Count Robert Lewandowski among those who never bought into the notion that this would be a so-called down year for Kansas.
The Texas Tech senior forward grew up in Overland Park, Kan., and watched as the Jayhawks reloaded year after year in pursuit of championship banners. Lewandowski was a freshman at Blue West High School when Kansas began its current streak of seven straight Big 12 Conference titles.
He also saw the Jayhawks’ power up close on Jan. 11, when Kansas handed Tech its most lopsided home loss in program history, an 81-46 drubbing at United Spirit Arena.
“It’s ridiculous how good they always are no matter what talent level they have, because they work their tails off,” Lewandowski said. “Growing up, it was good to watch.”
But Lewandowski’s awareness of Kansas’ long-standing excellence — which has continued this season despite the team losing three players early to the NBA draft — isn’t tempering the hope he has for the Red Raiders when they visit historic Allen Fieldhouse at 7 p.m. Saturday to face the No. 4 Jayhawks.
“It’s a good opportunity to play and mess someone’s season up,” he said.
Lewandowski downplayed any emotion involved in playing the final college game in his home state, against the school for which his younger brother, Pat, plays football — “For me, it’s just another game,” he said — preferring instead to highlight the opportunities he believes the Red Raiders (8-17, 1-12 in Big 12) have to end their season on a high note.

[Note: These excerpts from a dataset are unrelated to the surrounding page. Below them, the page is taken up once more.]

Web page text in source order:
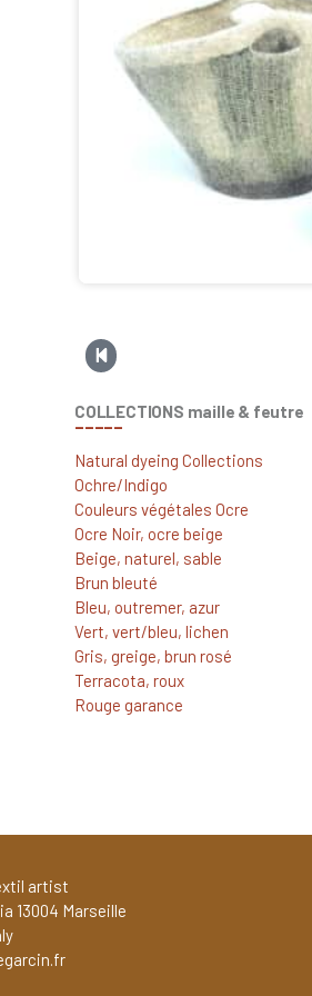
COLLECTIONS maille & feutre
_____
Natural dyeing Collections
Ochre/Indigo
Couleurs végétales Ocre
Ocre Noir, ocre beige
Beige, naturel, sable
Brun bleuté
Bleu, outremer, azur
Vert, vert/bleu, lichen
Gris, greige, brun rosé
Terracota, roux
Rouge garance
artist
13004 Marseille
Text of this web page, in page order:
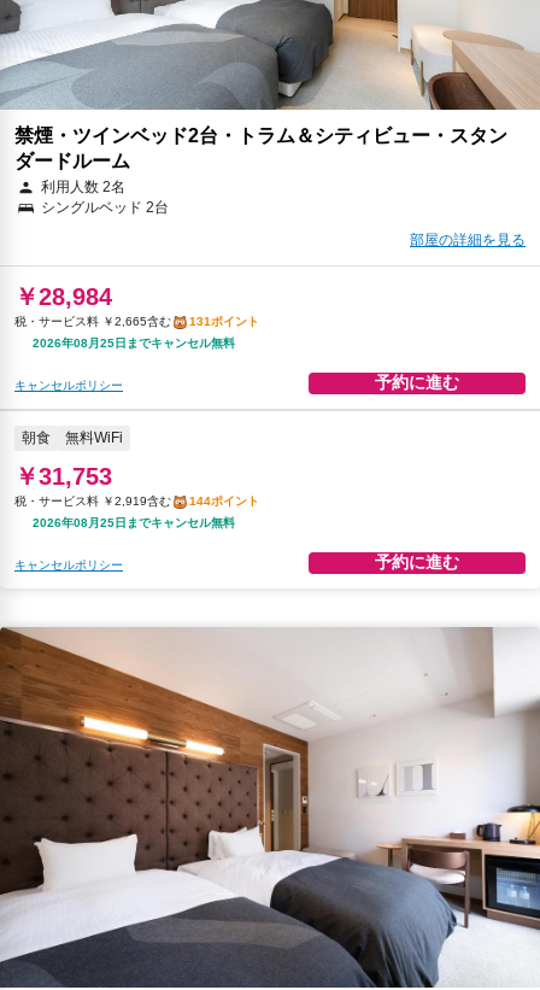
禁煙・ツインベッド2台・トラム＆シティビュー・スタン
ダードルーム
利用人数 2名
シングルベッド 2台
部屋の詳細を見る
￥28,984
税・サービス料 ￥2,665含む
131ポイント
2026年08月25日までキャンセル無料
キャンセルポリシー 予約に進む
朝食 無料WiFi
￥31,753
税・サービス料 ￥2,919含む
144ポイント
2026年08月25日までキャンセル無料
キャンセルポリシー 予約に進む
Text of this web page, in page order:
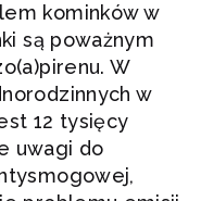
kominków w
są poważnym
W
w
12 tysięcy
uwagi do
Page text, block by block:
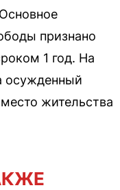
признано
1 год. На
осужденный
жительства
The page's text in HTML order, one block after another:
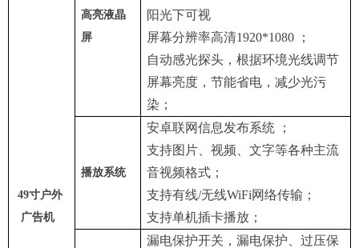
49寸户外
广告机
高亮液晶
屏
阳光下可视
屏幕分辨率高清1920*1080 ；
自动感光探头，根据环境光线调节
屏幕亮度，节能省电，减少光污
染；
播放系统
安卓联网信息发布系统 ；
支持图片、视频、文字等各种主流
音视频格式；
支持有线/无线WiFi网络传输；
支持单机插卡播放；
漏电保护开关，漏电保护、过压保
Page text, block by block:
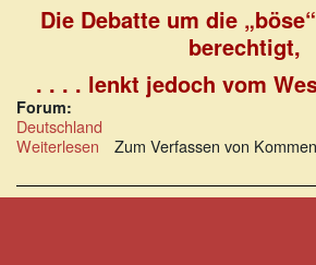
Die Debatte um die
berechtigt,
. . . . lenkt jedoch vom
Forum:
Deutschland
Weiterlesen über
Debatte
um
Zum Verfassen von
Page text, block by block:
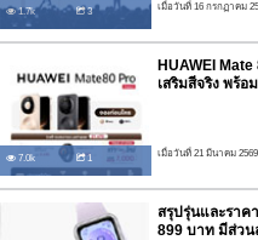
1.7k 3 เมื่อวันที่ 16 กรกฏาคม
7.0k 1
HUAWEI
เสริมสีจริง พร้อ
เมื่อวันที่ 21 มีนาคม 2569
สรุปรุ่นและราค
899 บาท มีส่วน
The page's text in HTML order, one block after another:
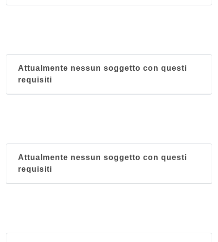
Attualmente nessun soggetto con questi
requisiti
Attualmente nessun soggetto con questi
requisiti
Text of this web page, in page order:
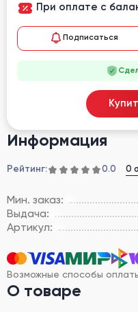
Информация
Рейтинг: 0.0 0
Мин. заказ:
Выдача:
Артикул:
Возможные способы
О товаре
При оплате с
Подписаться
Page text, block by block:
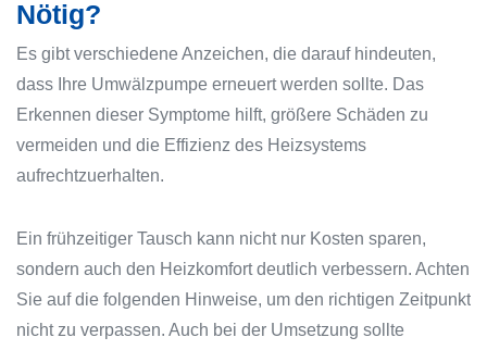
Nötig?
Es gibt verschiedene Anzeichen, die darauf hindeuten,
dass Ihre Umwälzpumpe erneuert werden sollte. Das
Erkennen dieser Symptome hilft, größere Schäden zu
vermeiden und die Effizienz des Heizsystems
aufrechtzuerhalten.
Ein frühzeitiger Tausch kann nicht nur Kosten sparen,
sondern auch den Heizkomfort deutlich verbessern. Achten
Sie auf die folgenden Hinweise, um den richtigen Zeitpunkt
nicht zu verpassen. Auch bei der Umsetzung sollte
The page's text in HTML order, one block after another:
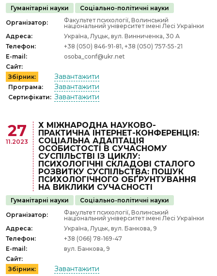
Гуманітарні науки
Соціально-політичні науки
Організатор:
Факультет психології, Волинський
національний університет імені Лесі Українки
Адреса:
Україна, Луцьк, вул. Винниченка, 30 А
Телефон:
+38 (050) 846-91-81, +38 (050) 757-55-21
E-mail:
osoba_conf@ukr.net
Сайт:
Збірник:
Завантажити
Програма: Завантажити
Сертифікати: Завантажити
27
11.2023
Х МІЖНАРОДНА НАУКОВО-
ПРАКТИЧНА ІНТЕРНЕТ-КОНФЕРЕНЦІЯ:
СОЦІАЛЬНА АДАПТАЦІЯ
ОСОБИСТОСТІ В СУЧАСНОМУ
СУСПІЛЬСТВІ ІЗ ЦИКЛУ:
ПСИХОЛОГІЧНІ СКЛАДОВІ СТАЛОГО
РОЗВИТКУ СУСПІЛЬСТВА: ПОШУК
ПСИХОЛОГІЧНОГО ОБҐРУНТУВАННЯ
НА ВИКЛИКИ СУЧАСНОСТІ
Гуманітарні науки
Соціально-політичні науки
Організатор:
Факультет психології, Волинський
національний університет імені Лесі Українки
Адреса:
Україна, Луцьк, вул. Банкова, 9
Телефон:
+38 (066) 78-169-47
E-mail:
вул. Банкова, 9
Сайт:
Збірник:
Завантажити
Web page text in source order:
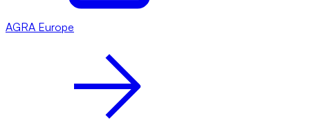
AGRA Europe
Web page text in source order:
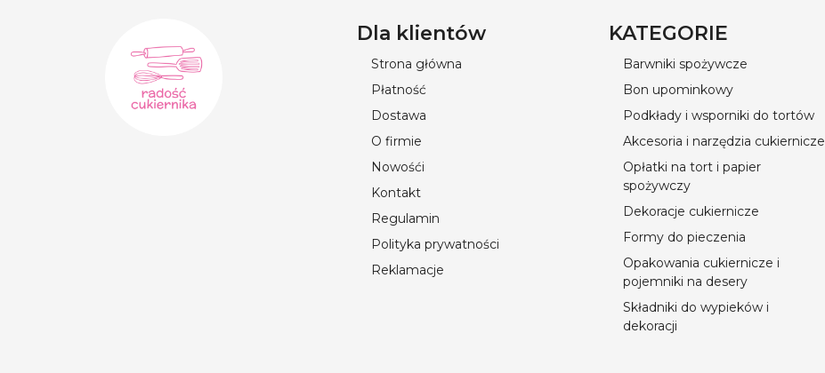
Dla klientów
Strona główna
Płatność
Dostawa
O firmie
Nowośći
Kontakt
Regulamin
Polityka prywatności
Reklamacje
KATEGORIE
Barwniki spożywcze
Bon upominkowy
Podkłady i wsporniki do tortów
Akcesoria i narzędzia cukiernicze
Opłatki na tort i papier
spożywczy
Dekoracje cukiernicze
Formy do pieczenia
Opakowania cukiernicze i
pojemniki na desery
Składniki do wypieków i
dekoracji
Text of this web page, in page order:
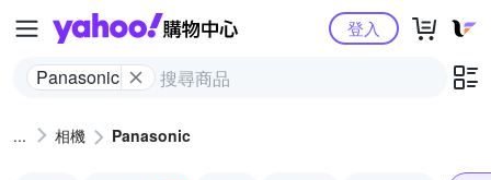
Yahoo購物中心
Panasonic
登入
相機 Panasonic
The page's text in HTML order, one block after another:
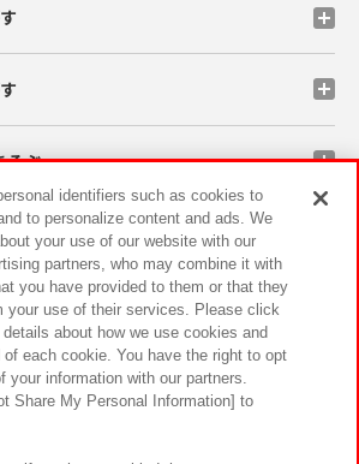
そぶ
ペーン
サステナビリティ サイトポリシー
ー ウェブアクセシビリティ方針と検証結果
とともに
identifiers such as cookies to
to personalize content and ads. We
your use of our website with our
partners, who may combine it with
you have provided to them or that they
your use of their services. Please click
about how we use cookies and
of each cookie. You have the right to opt
your information with our partners.
Share My Personal Information] to
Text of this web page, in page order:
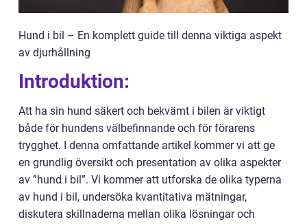
Hund i bil – En komplett guide till denna viktiga aspekt
av djurhållning
Introduktion:
Att ha sin hund säkert och bekvämt i bilen är viktigt
både för hundens välbefinnande och för förarens
trygghet. I denna omfattande artikel kommer vi att ge
en grundlig översikt och presentation av olika aspekter
av ”hund i bil”. Vi kommer att utforska de olika typerna
av hund i bil, undersöka kvantitativa mätningar,
diskutera skillnaderna mellan olika lösningar och
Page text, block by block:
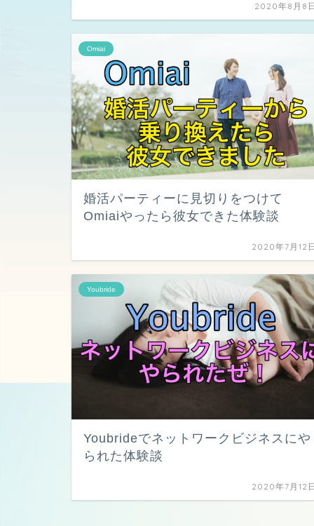
2020年8月8
Omiai
婚活パーティーに見切りをつけて
Omiaiやったら彼女できた体験談
2020年7月12
Youbride
Youbrideでネットワークビジネスにや
られた体験談
2020年7月12
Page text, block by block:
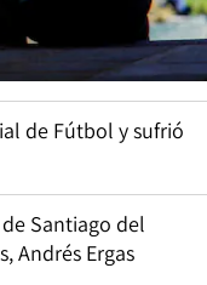
de Fútbol y sufrió
Santiago del
Andrés Ergas
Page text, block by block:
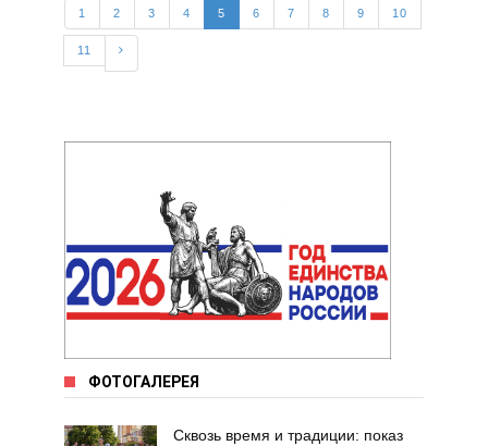
1 2 3 4 5 6 7 8 9 10
11
ФОТОГАЛЕРЕЯ
Сквозь время и традиции: показ
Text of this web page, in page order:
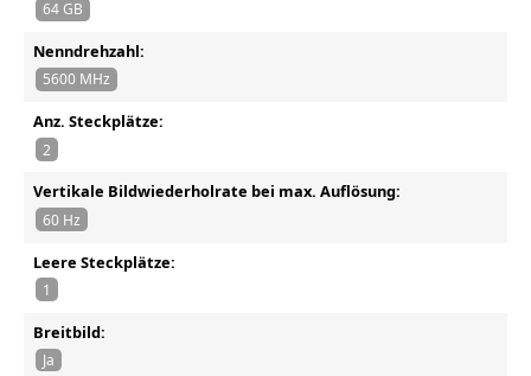
64 GB
Nenndrehzahl:
5600 MHz
Anz. Steckplätze:
2
Vertikale Bildwiederholrate bei max. Auflösung:
60 Hz
Leere Steckplätze:
1
Breitbild:
Ja
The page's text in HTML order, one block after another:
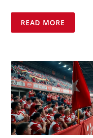
READ MORE
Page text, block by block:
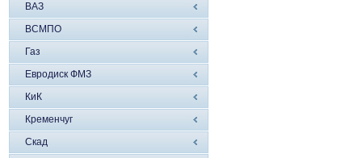
ВАЗ
ВСМПО
Газ
Евродиск ФМЗ
КиК
Кременчуг
Скад
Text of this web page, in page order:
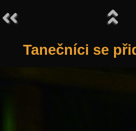
Tanečníci se
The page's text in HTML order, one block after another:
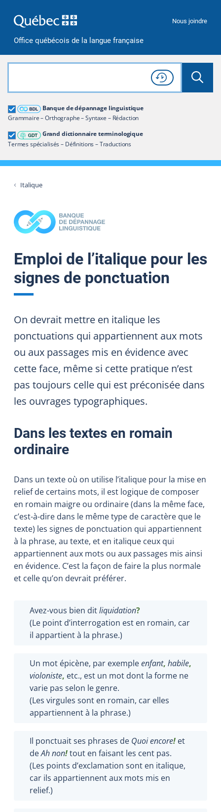
Office québécois de la langue française
Nous joindre
Rechercher dans tout le site
Lancer
Consulter l'
Historique
de recherche
Banque de dépannage linguistique
Grammaire – Orthographe – Syntaxe – Rédaction
Grand dictionnaire terminologique
Termes spécialisés – Définitions – Traductions
Grand dictionnaire terminologique
Restreindre aux termes
Italique
Emploi de l’italique pour les
signes de ponctuation
On devrait mettre en italique les
ponctuations qui appartiennent aux mots
ou aux passages mis en évidence avec
cette face, même si cette pratique n’est
pas toujours celle qui est préconisée dans
les ouvrages typographiques.
Dans les textes en romain
ordinaire
Dans un texte où on utilise l’italique pour la mise en
relief de certains mots, il est logique de composer
en romain maigre ou ordinaire (dans la même face,
c’est-à-dire dans le même type de caractère que le
texte) les signes de ponctuation qui appartiennent
à la phrase, au texte, et en italique ceux qui
appartiennent aux mots ou aux passages mis ainsi
en évidence. C’est la façon de faire la plus normale
et celle qu’on devrait préférer.
Avez-vous bien ditliquidation?
(Le point d’interrogation est en romain, car
il appartient à la phrase.)
Un mot épicène, par exempleenfant, habile,
violoniste, etc., est un mot dont la forme ne
varie pas selon le genre.
(Les virgules sont en romain, car elles
appartiennent à la phrase.)
Il ponctuait ses phrases de Quoi encore! et
deAh non!tout en faisant les cent pas.
(Les points d’exclamation sont en italique,
car ils appartiennent aux mots mis en
relief.)
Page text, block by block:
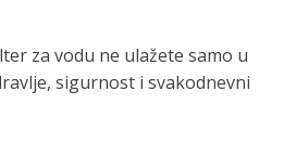
za vodu ne ulažete samo u
sigurnost i svakodnevni
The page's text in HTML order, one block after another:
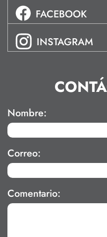
FACEBOOK
INSTAGRAM
Nombre:
Correo:
Comentario:
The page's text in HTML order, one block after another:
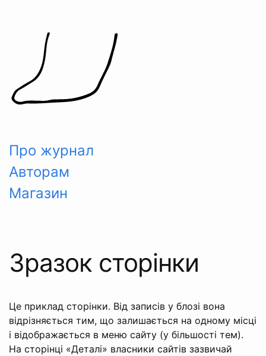
Про журнал
Авторам
Магазин
Зразок сторінки
Це приклад сторінки. Від записів у блозі вона
відрізняється тим, що залишається на одному місці
і відображається в меню сайту (у більшості тем).
На сторінці «Деталі» власники сайтів зазвичай
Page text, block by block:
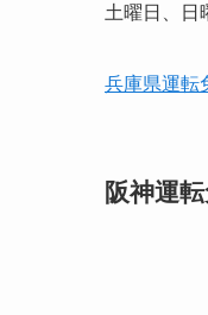
土曜日、日
兵庫県運転
阪神運
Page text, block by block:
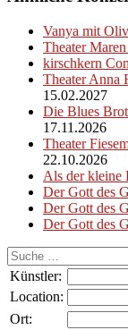
Vanya mit
Theater
kirschkern
Theater Anna
15.02.2027
Die Blues
17.11.2026
Theater
22.10.2026
Als der kleine
Der Gott des
Der Gott des
Der Gott des
Suche
nach:
Künstler:
Location:
Ort:
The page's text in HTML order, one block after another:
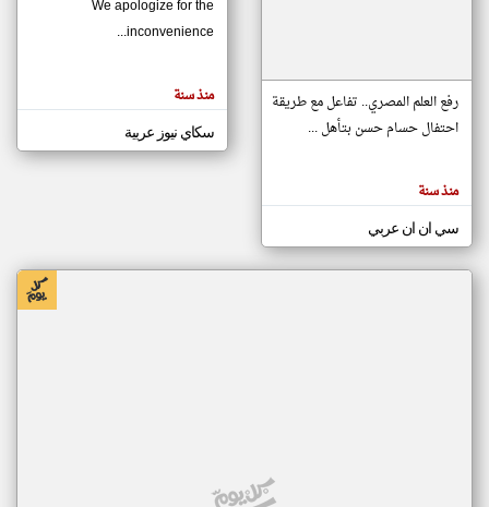
مصادر الأخبار من موريتانيا
اخبار موريتانيا على مدار الساعة
أهم اخبار موريتانيا العاجلة والمباشرة
المقالات
الموجوده
هنا عن
رفع العلم المصري.. تفاعل مع طريقة
احتفال حسام حسن بتأهل ...
منذ سنة
سي ان ان عربي
We apologize for the
inconvenience...
منذ سنة
سكاي نيوز عربية
klyoum.com

“Right now we are peaking at the right time, especially defensively,” Lewandowski said. “Our win-loss record wouldn’t display that, but letting up 47 points at home the last couple of games was something that we hadn’t done in a long time.”
Kansas coach Bill Self knows a bit about winning conference championships.
His previous seven Jayhawks teams either won the Big 12 regular-season title outright or tied for first. His first two Illinois teams tied for first in the Big Ten, and his last two Tulsa teams shared a first-place finish in the Western Athletic Conference and won another title outright.
Winning the league speaks to Self’s core belief.
“If you were to ask any coach in a league, they would say that your conference race is so important because that’s who you have to beat every year,” Self said.
No program in college basketball has accomplished that for a longer stretch than Kansas.
Saturday, if the Jayhawks defeat Texas Tech, Kansas will claim conference victory No. 1,000 according to school records, and is believed to major college basketball’s leader in this category.
Among the top 10 leaders in all-time victories, nobody has more conference triumphs than the Jayhawks’ 999.
Kentucky, No. 1 on the all-time victory list, has won 961 conference games. North Carolina, which joins the Wildcats and Kansas as the only programs with at least 2,000 overall triumphs, has won 907 in league play.
…And Self can separate the conference race from the postseason. Even with the 2008 national championship he said he “totally agrees that we’ve underachieved in the (NCAA) tournament.”
Losses like last year’s regional final setback to VCU, and the second-round bounce out to Northern Iowa in 2010 attest to that idea. But the Jayhawks will address those concerns when the circumstance presents itself.
For now, there’s a 1,000th lifetime conference victory opportunity that will be important to Self because it means Kansas will start next week no worse than tied for first in the Big 12.
“Playing really well over the course of 21/2 months carries a lot of value,” Self said.
Expect Texas Tech to run down the shot clock as much as possible before thinking about the basket. It worked for a while at Lubbock earlier this season before the Jayhawks ran away late in the first half. Kansas should dominate in all phases, and coach Bill Self should get his bench, especially point guard Naadir Tharpe, more minutes.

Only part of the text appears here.